***** PROVIDED RECORDS *****

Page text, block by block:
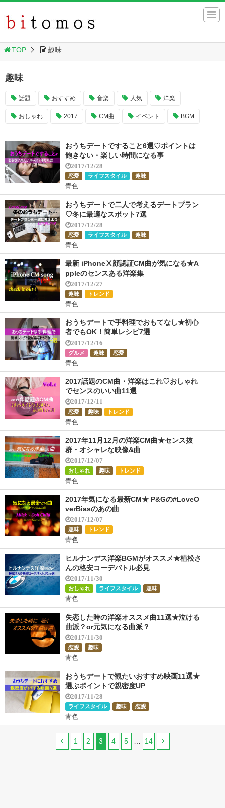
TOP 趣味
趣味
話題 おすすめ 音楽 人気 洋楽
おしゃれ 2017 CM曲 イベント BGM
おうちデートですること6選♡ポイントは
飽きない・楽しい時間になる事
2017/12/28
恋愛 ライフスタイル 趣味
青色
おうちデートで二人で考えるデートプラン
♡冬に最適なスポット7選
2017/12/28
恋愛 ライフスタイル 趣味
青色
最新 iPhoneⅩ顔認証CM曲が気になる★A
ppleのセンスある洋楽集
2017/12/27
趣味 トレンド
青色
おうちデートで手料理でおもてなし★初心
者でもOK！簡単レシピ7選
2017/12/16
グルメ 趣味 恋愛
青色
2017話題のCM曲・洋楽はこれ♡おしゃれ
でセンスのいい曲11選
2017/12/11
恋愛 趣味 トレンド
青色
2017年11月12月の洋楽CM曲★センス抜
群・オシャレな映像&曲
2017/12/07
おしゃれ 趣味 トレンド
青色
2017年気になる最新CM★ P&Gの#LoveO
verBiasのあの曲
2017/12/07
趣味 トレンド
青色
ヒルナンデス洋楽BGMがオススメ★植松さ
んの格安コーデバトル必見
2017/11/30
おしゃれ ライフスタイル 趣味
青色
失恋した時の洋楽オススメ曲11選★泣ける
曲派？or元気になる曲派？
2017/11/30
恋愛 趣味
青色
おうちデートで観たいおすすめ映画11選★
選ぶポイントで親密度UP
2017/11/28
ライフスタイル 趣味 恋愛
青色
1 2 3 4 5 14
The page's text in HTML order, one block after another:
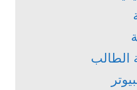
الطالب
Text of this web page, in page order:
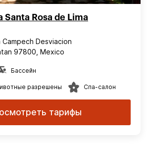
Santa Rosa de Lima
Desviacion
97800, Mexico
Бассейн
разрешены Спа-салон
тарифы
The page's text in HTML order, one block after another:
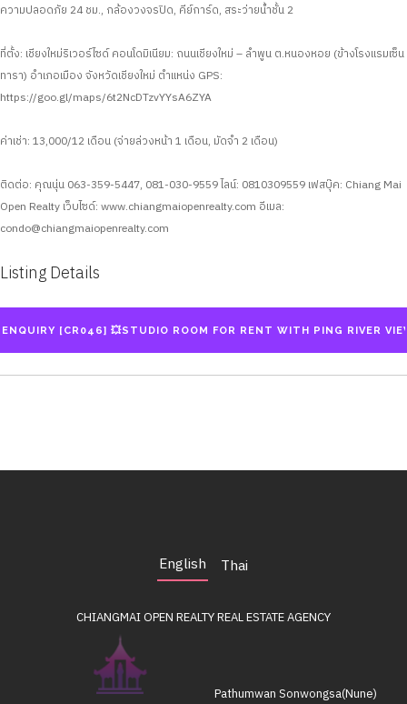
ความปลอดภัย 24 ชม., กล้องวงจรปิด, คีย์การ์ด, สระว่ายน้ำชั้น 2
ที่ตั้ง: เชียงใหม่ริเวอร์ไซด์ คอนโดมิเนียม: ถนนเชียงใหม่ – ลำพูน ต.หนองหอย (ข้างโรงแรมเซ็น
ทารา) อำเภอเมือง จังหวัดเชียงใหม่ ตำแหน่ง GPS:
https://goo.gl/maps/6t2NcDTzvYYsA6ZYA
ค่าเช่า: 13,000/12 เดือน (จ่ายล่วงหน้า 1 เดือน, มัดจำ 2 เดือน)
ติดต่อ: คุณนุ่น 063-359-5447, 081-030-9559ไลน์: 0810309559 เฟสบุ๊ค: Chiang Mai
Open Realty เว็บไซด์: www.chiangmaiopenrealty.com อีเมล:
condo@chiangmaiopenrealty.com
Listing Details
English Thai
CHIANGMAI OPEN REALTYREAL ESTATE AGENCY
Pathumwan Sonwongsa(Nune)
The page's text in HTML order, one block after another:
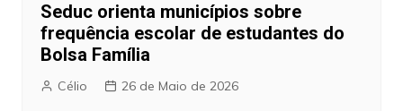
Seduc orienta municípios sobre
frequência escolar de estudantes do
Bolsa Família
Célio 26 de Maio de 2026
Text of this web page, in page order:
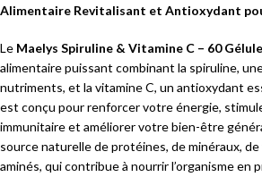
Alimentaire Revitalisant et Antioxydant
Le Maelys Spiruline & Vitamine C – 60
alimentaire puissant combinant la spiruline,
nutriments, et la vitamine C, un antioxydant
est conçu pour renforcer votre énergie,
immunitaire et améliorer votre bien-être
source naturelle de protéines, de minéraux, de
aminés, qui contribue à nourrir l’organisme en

*****
***** PROVIDED RECORDS *****

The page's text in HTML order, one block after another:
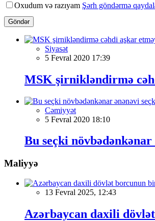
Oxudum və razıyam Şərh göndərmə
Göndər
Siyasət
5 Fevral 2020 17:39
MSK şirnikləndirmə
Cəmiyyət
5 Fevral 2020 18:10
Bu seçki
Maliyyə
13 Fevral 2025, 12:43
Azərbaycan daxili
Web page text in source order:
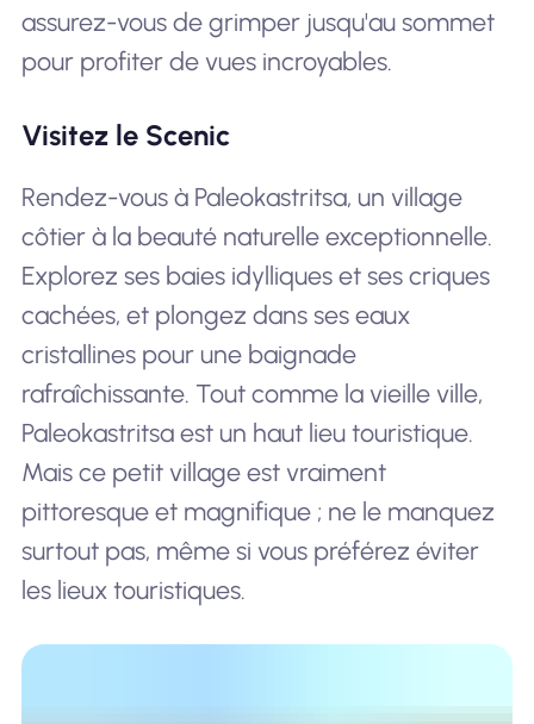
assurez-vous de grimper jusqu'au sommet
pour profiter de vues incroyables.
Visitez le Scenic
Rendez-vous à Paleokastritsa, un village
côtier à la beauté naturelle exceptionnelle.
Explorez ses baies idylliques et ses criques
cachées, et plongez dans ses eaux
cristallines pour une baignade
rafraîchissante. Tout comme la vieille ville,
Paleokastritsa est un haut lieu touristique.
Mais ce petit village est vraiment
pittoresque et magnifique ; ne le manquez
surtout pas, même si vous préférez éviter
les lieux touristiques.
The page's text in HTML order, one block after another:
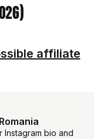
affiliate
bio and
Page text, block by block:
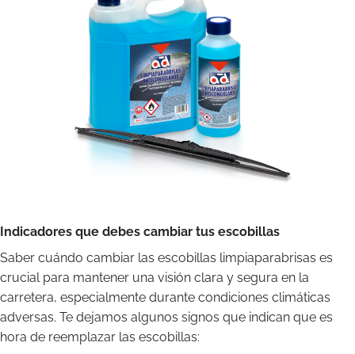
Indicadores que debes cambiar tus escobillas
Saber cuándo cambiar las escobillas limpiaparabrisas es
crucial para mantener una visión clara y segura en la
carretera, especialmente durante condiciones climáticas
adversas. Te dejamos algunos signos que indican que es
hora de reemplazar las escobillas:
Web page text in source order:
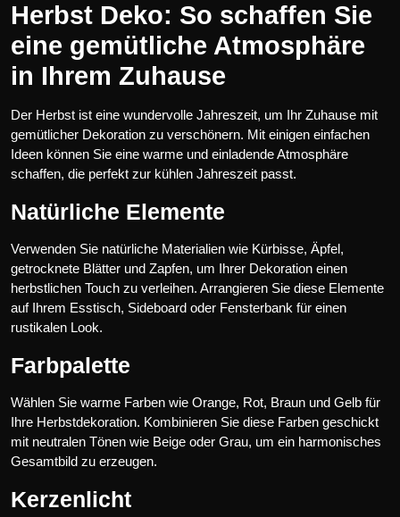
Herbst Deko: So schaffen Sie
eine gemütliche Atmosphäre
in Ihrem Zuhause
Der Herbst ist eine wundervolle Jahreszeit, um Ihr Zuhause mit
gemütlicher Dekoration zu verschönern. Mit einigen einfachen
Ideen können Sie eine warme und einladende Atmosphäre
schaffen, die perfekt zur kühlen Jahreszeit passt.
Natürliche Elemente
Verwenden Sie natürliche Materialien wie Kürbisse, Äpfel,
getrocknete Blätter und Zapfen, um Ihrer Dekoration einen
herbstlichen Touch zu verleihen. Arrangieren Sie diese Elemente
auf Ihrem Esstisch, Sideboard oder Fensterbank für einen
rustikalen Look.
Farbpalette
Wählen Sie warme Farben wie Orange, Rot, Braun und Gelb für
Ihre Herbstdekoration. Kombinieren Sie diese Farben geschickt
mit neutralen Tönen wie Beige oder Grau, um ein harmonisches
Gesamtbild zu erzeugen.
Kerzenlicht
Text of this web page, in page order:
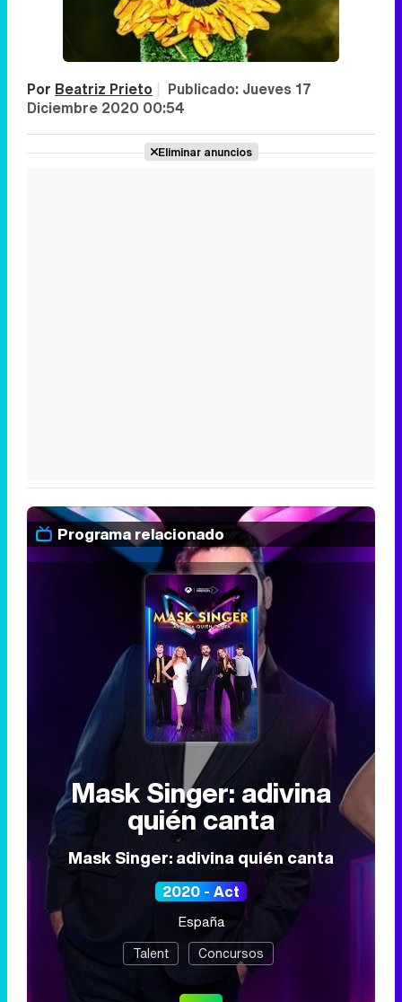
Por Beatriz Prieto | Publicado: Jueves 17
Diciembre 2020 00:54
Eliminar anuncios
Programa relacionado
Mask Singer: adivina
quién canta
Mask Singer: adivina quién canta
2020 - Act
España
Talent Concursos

*****

**WHAT THE EXERCISE ASKS**
Write down exactly what the lines above say, from the line holding "Pathumwan Sonwongsa(Nune)" through the line holding "aminés, qui contribue", and nothing more. Do not copy the pictures.

**FINISHED TASK**
Pathumwan Sonwongsa(Nune)
The page's text in HTML order, one block after another:
Seduc orienta municípios sobre
frequência escolar de estudantes do
Bolsa Família
Célio 26 de Maio de 2026
Text of this web page, in page order:
Alimentaire Revitalisant et Antioxydant
Le Maelys Spiruline & Vitamine C – 60
alimentaire puissant combinant la spiruline,
nutriments, et la vitamine C, un antioxydant
est conçu pour renforcer votre énergie,
immunitaire et améliorer votre bien-être
source naturelle de protéines, de minéraux, de
aminés, qui contribue à nourrir l’organisme en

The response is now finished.